[[ Available records open ]]

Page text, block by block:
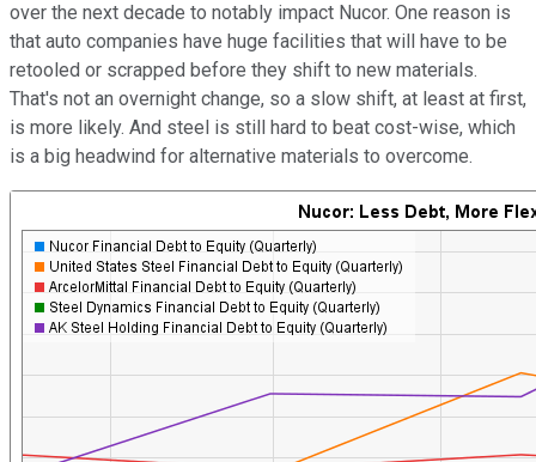
over the next decade to notably impact Nucor. One reason is
that auto companies have huge facilities that will have to be
retooled or scrapped before they shift to new materials.
That's not an overnight change, so a slow shift, at least at first,
is more likely. And steel is still hard to beat cost-wise, which
is a big headwind for alternative materials to overcome.

[[ Available records closed ]]

*Task to complete:* Write out again, exactly, the lines from the one holding "that auto companies" through the end of the listing, with both ends included.

*Written reply:*
that auto companies have huge facilities that will have to be
retooled or scrapped before they shift to new materials.
That's not an overnight change, so a slow shift, at least at first,
is more likely. And steel is still hard to beat cost-wise, which
is a big headwind for alternative materials to overcome.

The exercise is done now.